Sometimes wood cutting boards need a little extra love.  Or even your wood cooking utensils.  They also need a little TLC sometimes.  When mine start to need a little restoration, I uses Vermont Natural Coatings Wood Rescue.  This solution is natural mineral oil and organic beeswax blended together to restore wood items in the kitchen. It’s also 100% food grade.

First, start with a freshly cleaned surface or utensil.  Wash them with warm water and gentler dish soap.  For spoons and utensils I also like to soak them in vinegar and baking soda. 

Once the surface is completely dry and clean, apply the Wood Rescue Oil  onto the wood. Then, use  a towel and rub oil into all areas of the wood.

You’ll want to allow the wood to dry completely (at least 4-6 hours) before using it.  You can repeat this procedure every month or so as needed.

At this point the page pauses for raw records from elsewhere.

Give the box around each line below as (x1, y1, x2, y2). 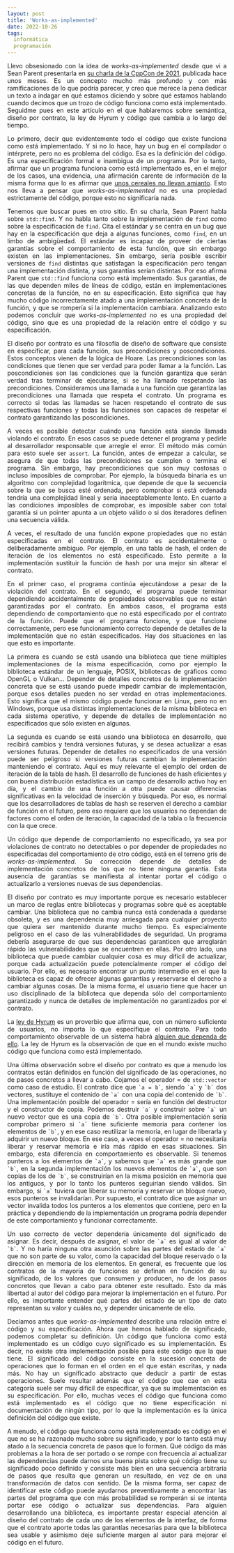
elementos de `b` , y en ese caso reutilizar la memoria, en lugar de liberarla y (7, 1127, 228, 1135)
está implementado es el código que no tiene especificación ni (7, 1399, 227, 1407)
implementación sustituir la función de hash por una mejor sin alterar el (7, 559, 227, 567)
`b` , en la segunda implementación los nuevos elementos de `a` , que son (7, 1165, 228, 1172)
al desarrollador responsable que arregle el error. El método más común (7, 442, 227, 450)
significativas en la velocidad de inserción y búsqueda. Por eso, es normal (7, 792, 227, 800)
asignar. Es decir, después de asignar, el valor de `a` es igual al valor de (7, 1237, 228, 1245)
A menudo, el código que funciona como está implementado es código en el (7, 1427, 227, 1435)
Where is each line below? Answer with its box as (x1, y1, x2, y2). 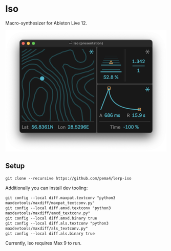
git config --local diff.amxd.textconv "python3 (5, 205, 111, 211)
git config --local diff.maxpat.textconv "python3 (5, 195, 116, 200)
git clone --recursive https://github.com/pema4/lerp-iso (5, 175, 132, 181)
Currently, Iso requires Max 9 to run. (5, 240, 82, 246)
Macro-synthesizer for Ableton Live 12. (5, 20, 88, 26)
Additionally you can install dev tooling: (5, 185, 88, 191)
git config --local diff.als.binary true (5, 231, 95, 236)
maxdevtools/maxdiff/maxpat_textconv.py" (5, 200, 95, 206)
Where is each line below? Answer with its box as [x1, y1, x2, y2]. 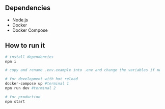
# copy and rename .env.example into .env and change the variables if [5, 68, 155, 73]
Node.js [12, 17, 28, 22]
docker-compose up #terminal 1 [5, 81, 69, 86]
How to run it [5, 42, 45, 50]
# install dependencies [5, 54, 54, 59]
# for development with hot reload [5, 77, 78, 82]
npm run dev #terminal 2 [5, 86, 56, 90]
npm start [5, 99, 26, 104]
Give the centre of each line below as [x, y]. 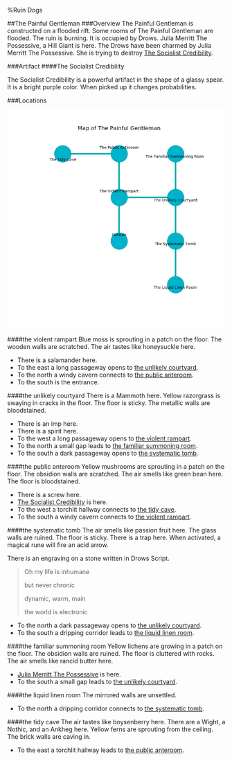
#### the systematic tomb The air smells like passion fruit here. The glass [112, 530]
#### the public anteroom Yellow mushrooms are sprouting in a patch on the [116, 466]
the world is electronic [56, 612]
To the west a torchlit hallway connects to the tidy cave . [97, 509]
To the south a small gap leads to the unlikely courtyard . [97, 682]
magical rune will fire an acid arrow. [58, 545]
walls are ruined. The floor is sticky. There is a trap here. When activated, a [114, 537]
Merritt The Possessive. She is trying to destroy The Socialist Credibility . [110, 53]
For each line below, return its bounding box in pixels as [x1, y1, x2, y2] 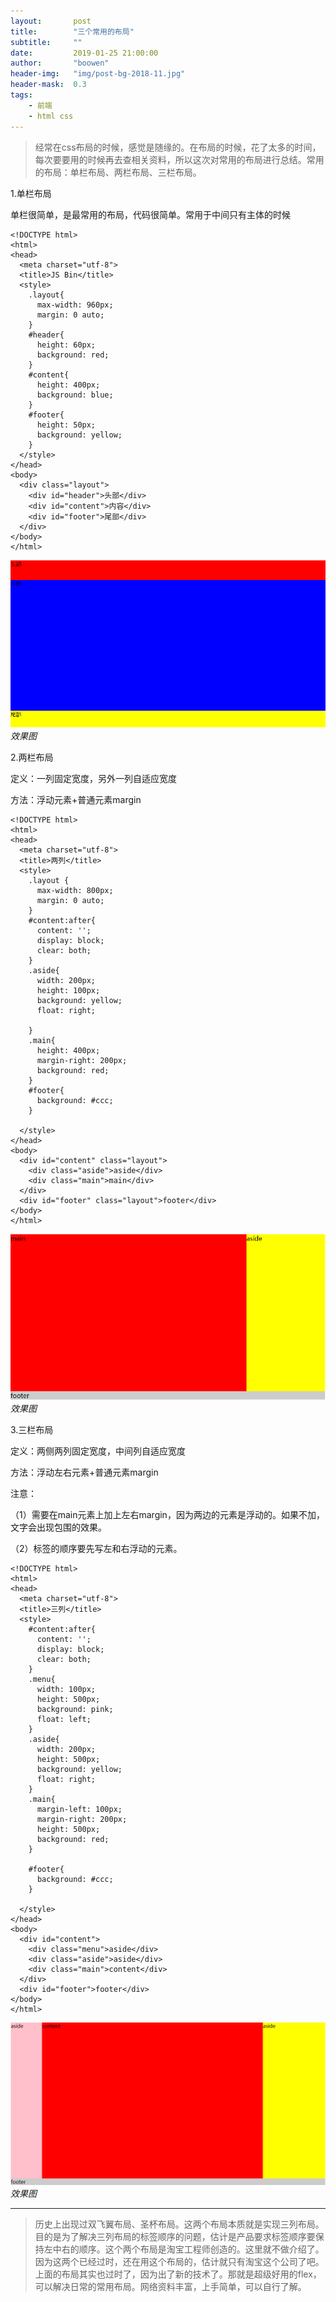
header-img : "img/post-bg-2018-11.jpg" [10, 69, 186, 79]
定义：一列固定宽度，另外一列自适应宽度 [10, 773, 177, 785]
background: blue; [36, 390, 114, 400]
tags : [10, 90, 33, 100]
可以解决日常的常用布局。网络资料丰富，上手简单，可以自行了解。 [34, 2281, 307, 2293]
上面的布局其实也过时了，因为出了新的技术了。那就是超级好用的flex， [34, 2268, 322, 2280]
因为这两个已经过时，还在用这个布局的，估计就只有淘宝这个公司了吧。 [34, 2256, 325, 2268]
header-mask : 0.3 [10, 80, 87, 90]
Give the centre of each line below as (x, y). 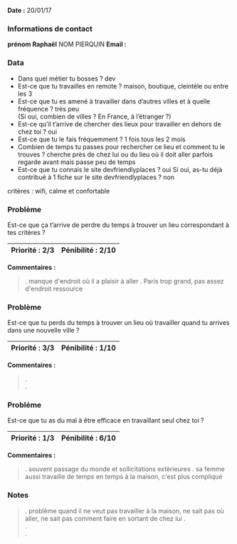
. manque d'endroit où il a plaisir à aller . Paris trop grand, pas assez (124, 281)
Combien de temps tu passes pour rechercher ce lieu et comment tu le (121, 146)
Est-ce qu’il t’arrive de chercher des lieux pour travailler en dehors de (120, 124)
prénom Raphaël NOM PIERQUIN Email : (67, 44)
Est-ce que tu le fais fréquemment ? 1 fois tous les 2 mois (101, 139)
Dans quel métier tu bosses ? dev (67, 79)
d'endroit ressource (54, 288)
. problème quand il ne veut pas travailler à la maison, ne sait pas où (124, 510)
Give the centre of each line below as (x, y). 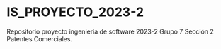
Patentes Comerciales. (39, 38)
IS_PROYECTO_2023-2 (75, 12)
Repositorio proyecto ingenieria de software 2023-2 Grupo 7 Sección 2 (110, 31)

Remember, it’s these small steps forward that REALLY make a difference in your healthy home.  Don’t be overwhelmed by choices, instead, make a list today of one small change you can make to your cutting board situation at home.  When you’re ready to replace your current cutting boards, you’ll be ready to make the healthier choice.

This Post Has 11 Comments

  1. Amy

    Hi! The rubber cutting board link no longer works – could you update, please?

    1. User Avatar

      Thank you, Amy for the heads up! I got the link fixed now.

  2. Kelly

    What etsy shop did you purchase from?

  3. Tam

    Hi, which board did you purchase from the Etsy shop? The wood boards I reviewed from the link you provided are finished in mineral oil. Thanks!

    1. User Avatar

      Hi Tam! Food Grade Mineral oil is a great option — just steer clear of anything that is not food grade.

  4. Maria

    Hi, how much depth of scratches in the chopping board still allowed for chopping board to use in a big setting like catering services occupant of 400 people. Or to make it short wear and tear how often should we change chopping boards?

  5. Janet

    My teenage daughter recently made us aware of the micro plastics in cutting boards. I literally had no idea! Thank you for your very informative posting and recommendations. We have made the switch and no longer have plastic cutting boards in our home!

  6. Marthe Schulwolf

    They are selling supposedly eco-friendly (and very inexpensive) sets of cutting boards made of “wheat straw” at Home Goods. Do you know anything about these? They look kind of plastic-like. Would love to know what you think.

    1. User Avatar

      I’m really on the fence about wheat straw. I think on a surface that wasn’t being cut, I’d be more likely to use it. But I worry that with cutting on it you could be releasing potential toxic particles into your food. I hope that was helpful!